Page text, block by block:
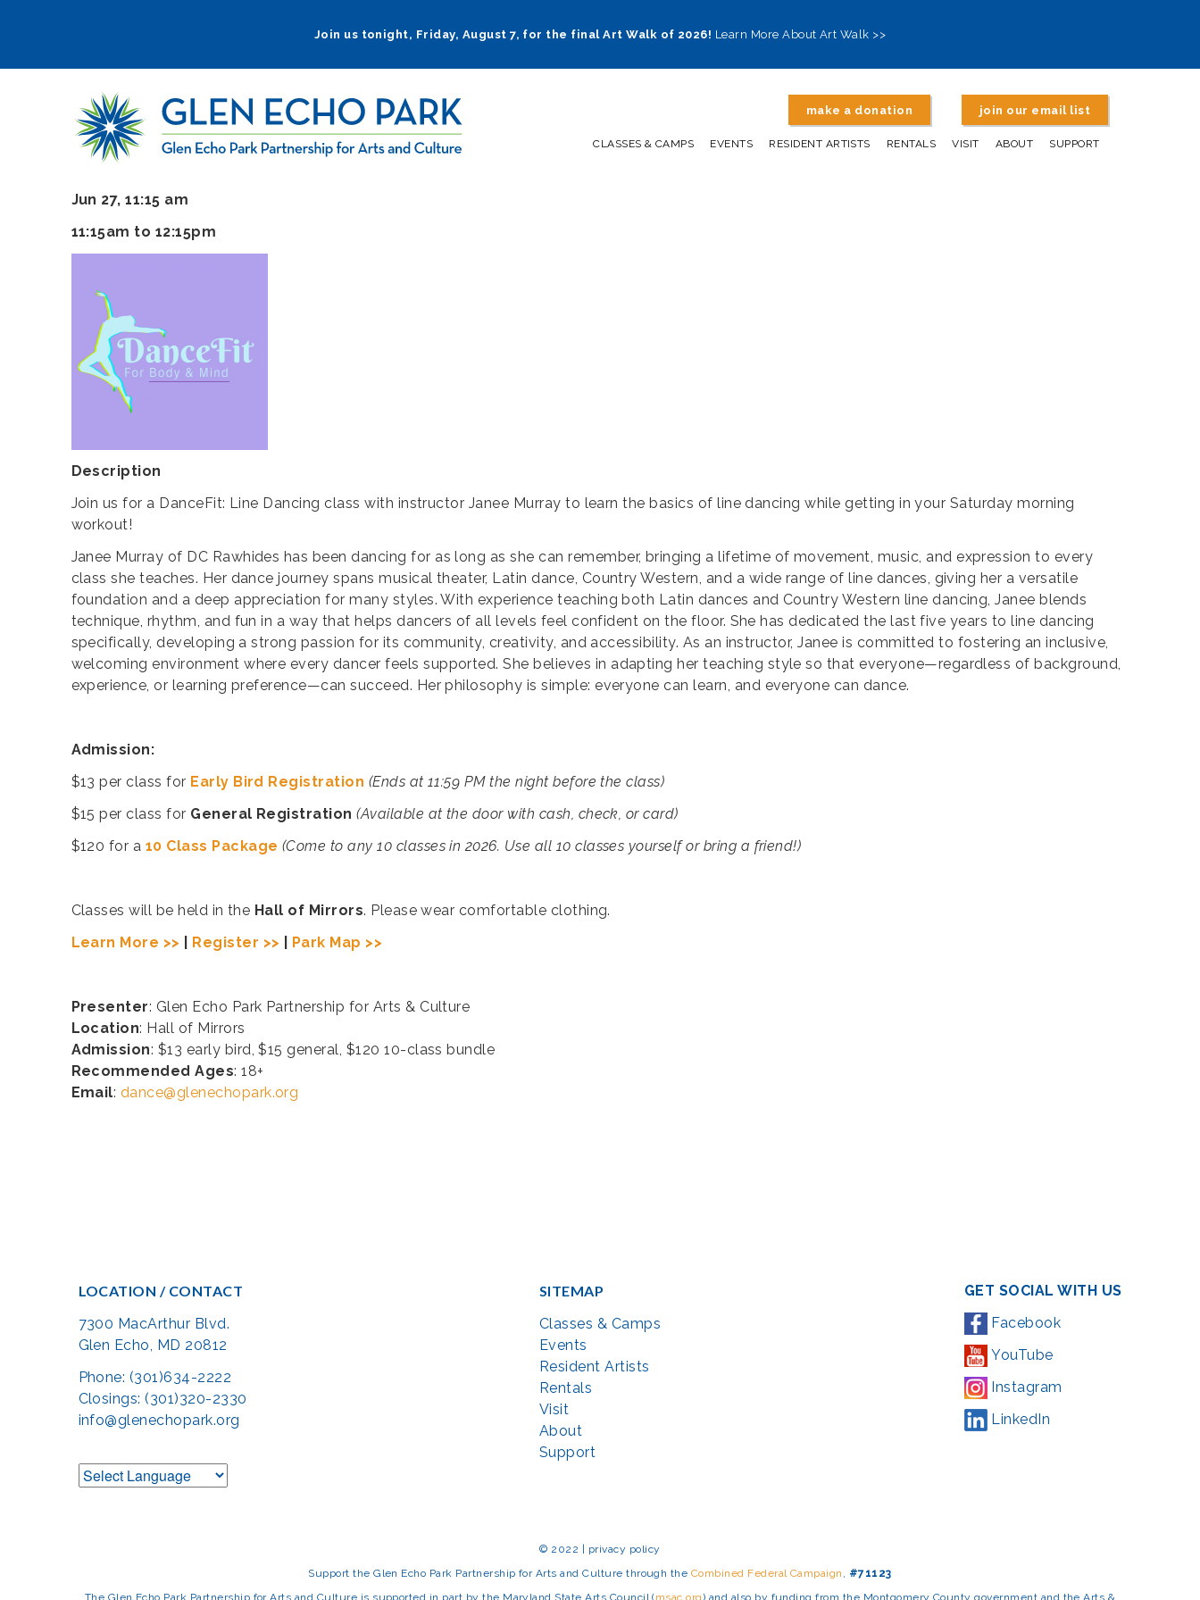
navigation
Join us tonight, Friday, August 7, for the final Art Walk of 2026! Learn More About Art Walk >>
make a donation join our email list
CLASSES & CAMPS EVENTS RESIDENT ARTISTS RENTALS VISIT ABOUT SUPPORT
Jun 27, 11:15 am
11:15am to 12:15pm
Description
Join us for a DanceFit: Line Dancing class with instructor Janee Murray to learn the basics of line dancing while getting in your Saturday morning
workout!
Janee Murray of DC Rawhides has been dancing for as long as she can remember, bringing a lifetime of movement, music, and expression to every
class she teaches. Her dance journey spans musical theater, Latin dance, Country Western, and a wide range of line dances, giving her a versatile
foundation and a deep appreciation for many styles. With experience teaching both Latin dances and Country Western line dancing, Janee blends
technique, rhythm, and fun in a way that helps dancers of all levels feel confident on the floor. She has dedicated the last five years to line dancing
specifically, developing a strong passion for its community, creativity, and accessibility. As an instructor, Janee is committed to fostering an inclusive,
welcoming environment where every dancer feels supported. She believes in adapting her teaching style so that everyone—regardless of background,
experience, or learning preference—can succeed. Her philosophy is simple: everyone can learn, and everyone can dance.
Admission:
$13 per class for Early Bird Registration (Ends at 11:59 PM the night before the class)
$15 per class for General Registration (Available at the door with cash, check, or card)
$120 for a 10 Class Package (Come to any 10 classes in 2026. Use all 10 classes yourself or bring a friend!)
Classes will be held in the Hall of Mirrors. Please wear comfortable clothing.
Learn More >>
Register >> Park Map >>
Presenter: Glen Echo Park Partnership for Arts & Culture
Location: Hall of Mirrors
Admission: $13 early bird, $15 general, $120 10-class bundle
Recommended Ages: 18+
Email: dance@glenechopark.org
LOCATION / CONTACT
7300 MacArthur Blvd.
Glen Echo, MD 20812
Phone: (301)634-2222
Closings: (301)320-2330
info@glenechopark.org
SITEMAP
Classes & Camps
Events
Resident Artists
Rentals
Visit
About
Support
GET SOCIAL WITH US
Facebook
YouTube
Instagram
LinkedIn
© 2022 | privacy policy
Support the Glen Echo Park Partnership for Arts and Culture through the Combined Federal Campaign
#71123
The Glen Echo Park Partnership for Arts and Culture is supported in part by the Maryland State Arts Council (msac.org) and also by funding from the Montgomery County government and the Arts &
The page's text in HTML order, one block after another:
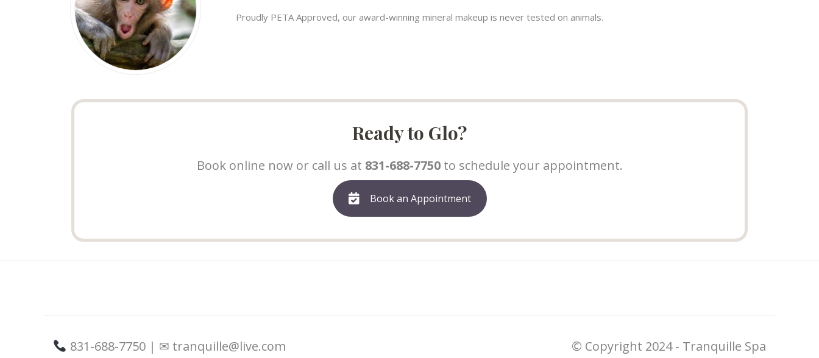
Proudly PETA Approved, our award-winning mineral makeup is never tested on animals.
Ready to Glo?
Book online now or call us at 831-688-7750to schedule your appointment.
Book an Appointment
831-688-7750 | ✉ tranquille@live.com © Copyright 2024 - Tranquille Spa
--
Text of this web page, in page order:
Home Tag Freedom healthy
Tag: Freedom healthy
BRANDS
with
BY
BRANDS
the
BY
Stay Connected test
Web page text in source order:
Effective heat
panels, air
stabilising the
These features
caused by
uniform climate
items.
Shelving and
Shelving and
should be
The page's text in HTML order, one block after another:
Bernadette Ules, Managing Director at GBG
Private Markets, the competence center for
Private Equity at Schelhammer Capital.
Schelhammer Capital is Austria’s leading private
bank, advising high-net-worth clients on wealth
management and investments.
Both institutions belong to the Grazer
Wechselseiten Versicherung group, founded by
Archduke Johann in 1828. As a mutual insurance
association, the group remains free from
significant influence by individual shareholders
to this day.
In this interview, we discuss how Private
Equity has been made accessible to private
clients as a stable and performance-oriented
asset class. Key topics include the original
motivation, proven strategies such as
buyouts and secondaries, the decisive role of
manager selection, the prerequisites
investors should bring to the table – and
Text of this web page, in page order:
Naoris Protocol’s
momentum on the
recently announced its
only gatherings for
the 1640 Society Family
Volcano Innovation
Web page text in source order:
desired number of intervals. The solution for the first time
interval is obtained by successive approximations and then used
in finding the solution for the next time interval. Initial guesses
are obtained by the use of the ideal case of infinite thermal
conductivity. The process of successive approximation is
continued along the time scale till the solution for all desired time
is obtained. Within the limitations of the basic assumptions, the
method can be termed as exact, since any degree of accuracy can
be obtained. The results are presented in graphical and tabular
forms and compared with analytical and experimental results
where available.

WHAT TO DO.
Retype only this portion of the data above: the line containing "Book an Appointment", the line containing "831-688-7750 | ✉", and all lines between them, exactly.

OUTPUT FOR THIS EXERCISE.
Book an Appointment
831-688-7750 | ✉ tranquille@live.com © Copyright 2024 - Tranquille Spa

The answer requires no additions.